Task brief
Without copying any picture, transcribe exactly the lines of the data below from the one containing "Choppable has the" through the one containing "can be viewed".

....

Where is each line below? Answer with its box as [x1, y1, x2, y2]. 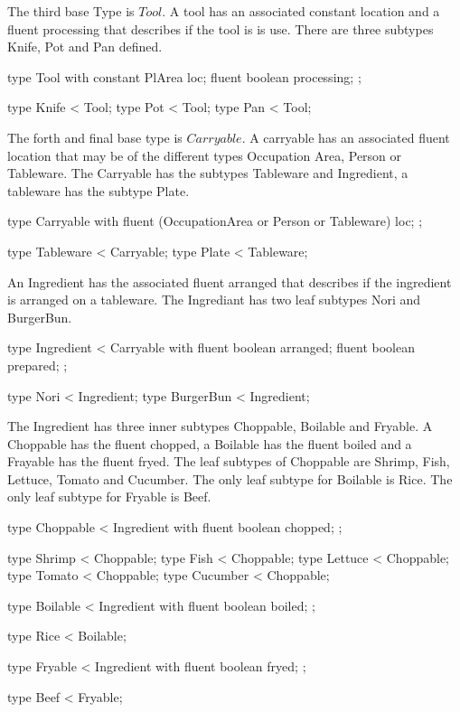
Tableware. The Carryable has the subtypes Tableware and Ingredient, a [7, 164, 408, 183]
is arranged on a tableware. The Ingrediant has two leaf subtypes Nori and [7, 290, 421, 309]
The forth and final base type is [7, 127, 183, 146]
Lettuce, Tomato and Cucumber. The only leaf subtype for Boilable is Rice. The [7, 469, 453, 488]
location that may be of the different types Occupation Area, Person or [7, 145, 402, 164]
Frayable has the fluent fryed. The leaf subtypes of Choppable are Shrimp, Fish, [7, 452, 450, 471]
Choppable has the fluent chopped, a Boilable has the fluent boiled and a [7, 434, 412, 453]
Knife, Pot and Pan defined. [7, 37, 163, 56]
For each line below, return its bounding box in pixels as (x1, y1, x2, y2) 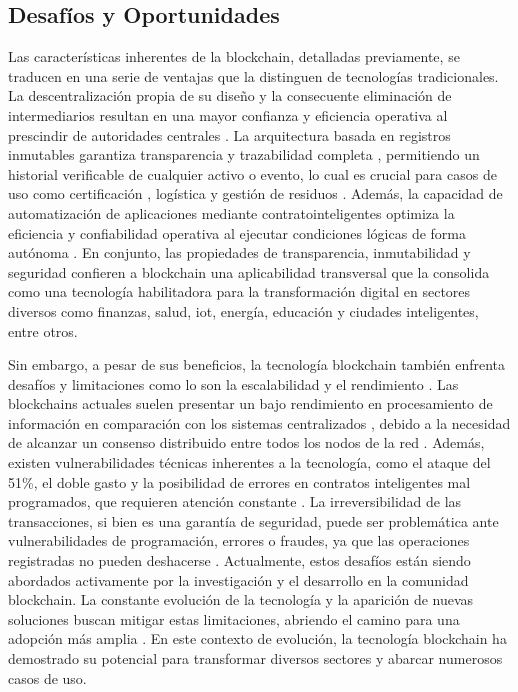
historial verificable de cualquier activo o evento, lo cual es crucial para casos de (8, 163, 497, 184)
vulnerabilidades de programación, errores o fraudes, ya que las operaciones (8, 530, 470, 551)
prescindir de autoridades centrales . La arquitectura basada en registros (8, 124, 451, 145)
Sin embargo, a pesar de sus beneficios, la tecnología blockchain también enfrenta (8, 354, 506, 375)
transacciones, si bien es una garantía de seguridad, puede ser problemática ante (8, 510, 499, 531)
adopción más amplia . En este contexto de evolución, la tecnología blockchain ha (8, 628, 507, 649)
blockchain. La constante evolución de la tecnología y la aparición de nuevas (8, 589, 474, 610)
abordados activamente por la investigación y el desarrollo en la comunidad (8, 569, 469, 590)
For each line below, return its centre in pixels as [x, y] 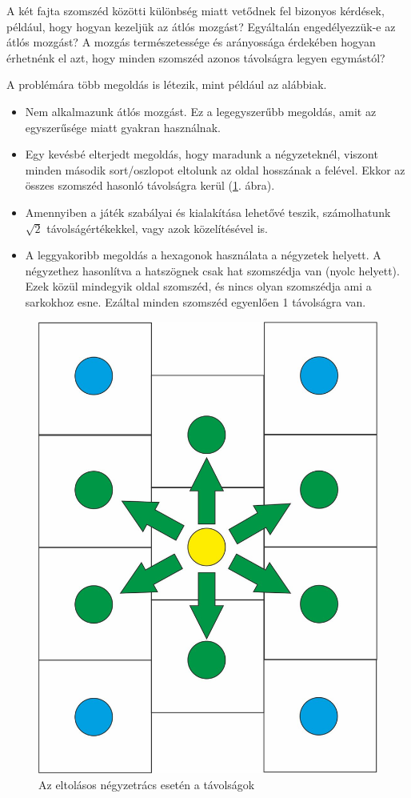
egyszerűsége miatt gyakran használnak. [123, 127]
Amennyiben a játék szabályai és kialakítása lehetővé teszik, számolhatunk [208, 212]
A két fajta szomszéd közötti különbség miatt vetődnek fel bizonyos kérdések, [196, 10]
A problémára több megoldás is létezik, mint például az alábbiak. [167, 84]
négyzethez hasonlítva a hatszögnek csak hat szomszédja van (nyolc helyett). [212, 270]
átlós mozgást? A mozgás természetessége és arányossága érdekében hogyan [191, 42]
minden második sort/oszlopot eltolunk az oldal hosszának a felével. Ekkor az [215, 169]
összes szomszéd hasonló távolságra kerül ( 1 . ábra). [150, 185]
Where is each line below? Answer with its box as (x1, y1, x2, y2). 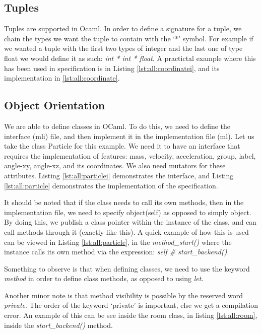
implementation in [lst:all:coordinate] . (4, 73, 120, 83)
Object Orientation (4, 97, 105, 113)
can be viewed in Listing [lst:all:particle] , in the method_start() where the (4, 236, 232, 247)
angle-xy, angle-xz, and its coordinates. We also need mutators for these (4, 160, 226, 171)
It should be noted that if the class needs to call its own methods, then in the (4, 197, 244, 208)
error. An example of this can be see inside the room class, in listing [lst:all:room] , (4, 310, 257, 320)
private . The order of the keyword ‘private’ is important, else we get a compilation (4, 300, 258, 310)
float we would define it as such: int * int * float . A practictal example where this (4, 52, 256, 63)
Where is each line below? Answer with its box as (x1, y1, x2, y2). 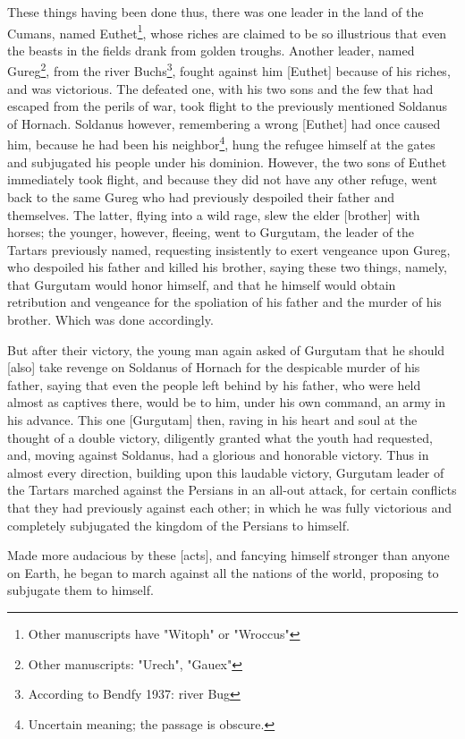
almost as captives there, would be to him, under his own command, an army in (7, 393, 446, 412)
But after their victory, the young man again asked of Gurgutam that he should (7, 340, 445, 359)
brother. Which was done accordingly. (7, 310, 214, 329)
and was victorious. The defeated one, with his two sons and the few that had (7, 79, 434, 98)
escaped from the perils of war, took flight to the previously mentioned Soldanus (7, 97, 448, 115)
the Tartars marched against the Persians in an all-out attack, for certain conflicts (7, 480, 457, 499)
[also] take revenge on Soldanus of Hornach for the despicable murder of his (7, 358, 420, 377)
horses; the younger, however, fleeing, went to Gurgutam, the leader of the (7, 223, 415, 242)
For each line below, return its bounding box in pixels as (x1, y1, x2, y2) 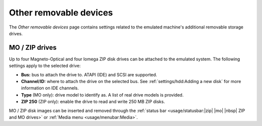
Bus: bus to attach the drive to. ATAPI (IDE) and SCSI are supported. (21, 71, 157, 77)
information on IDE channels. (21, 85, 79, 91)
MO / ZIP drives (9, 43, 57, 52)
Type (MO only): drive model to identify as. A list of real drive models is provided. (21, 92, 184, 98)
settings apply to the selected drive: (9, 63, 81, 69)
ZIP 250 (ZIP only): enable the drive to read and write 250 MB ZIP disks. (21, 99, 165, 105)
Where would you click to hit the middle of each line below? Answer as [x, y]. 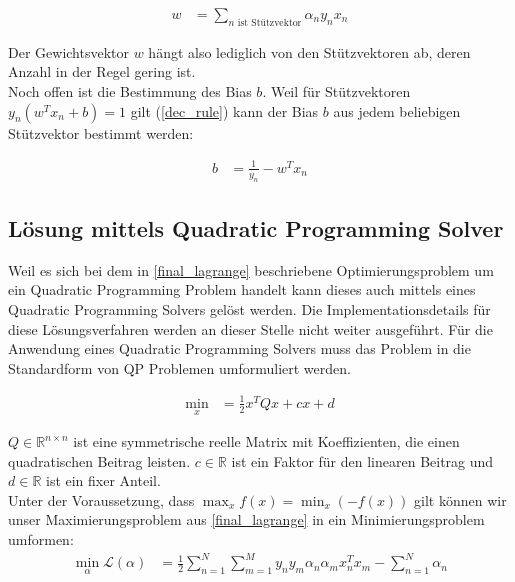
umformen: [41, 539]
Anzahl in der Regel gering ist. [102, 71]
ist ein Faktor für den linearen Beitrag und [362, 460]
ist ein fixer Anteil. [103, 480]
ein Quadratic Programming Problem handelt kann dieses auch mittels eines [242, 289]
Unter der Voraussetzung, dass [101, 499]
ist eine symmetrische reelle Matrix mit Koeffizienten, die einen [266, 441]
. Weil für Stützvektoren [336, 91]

....

Solution to this task
Choppable has the fluent chopped, a Boilable has the fluent boiled and a [7, 434, 412, 453]
Knife, Pot and Pan defined. [7, 37, 163, 56]
For each line below, return its bounding box in pixels as (x1, y1, x2, y2) 
historial verificable de cualquier activo o evento, lo cual es crucial para casos de (8, 163, 497, 184)
vulnerabilidades de programación, errores o fraudes, ya que las operaciones (8, 530, 470, 551)
prescindir de autoridades centrales . La arquitectura basada en registros (8, 124, 451, 145)
Sin embargo, a pesar de sus beneficios, la tecnología blockchain también enfrenta (8, 354, 506, 375)
transacciones, si bien es una garantía de seguridad, puede ser problemática ante (8, 510, 499, 531)
adopción más amplia . En este contexto de evolución, la tecnología blockchain ha (8, 628, 507, 649)
blockchain. La constante evolución de la tecnología y la aparición de nuevas (8, 589, 474, 610)
abordados activamente por la investigación y el desarrollo en la comunidad (8, 569, 469, 590)
For each line below, return its centre in pixels as [x, y] 
egyszerűsége miatt gyakran használnak. [123, 127]
Amennyiben a játék szabályai és kialakítása lehetővé teszik, számolhatunk [208, 212]
A két fajta szomszéd közötti különbség miatt vetődnek fel bizonyos kérdések, [196, 10]
A problémára több megoldás is létezik, mint például az alábbiak. [167, 84]
négyzethez hasonlítva a hatszögnek csak hat szomszédja van (nyolc helyett). [212, 270]
átlós mozgást? A mozgás természetessége és arányossága érdekében hogyan [191, 42]
minden második sort/oszlopot eltolunk az oldal hosszának a felével. Ekkor az [215, 169]
összes szomszéd hasonló távolságra kerül ( 1 . ábra). [150, 185]
Where is each line below? Answer with its box as (x1, y1, x2, y2). 
implementation in [lst:all:coordinate] . (4, 73, 120, 83)
Object Orientation (4, 97, 105, 113)
can be viewed in Listing [lst:all:particle] , in the method_start() where the (4, 236, 232, 247)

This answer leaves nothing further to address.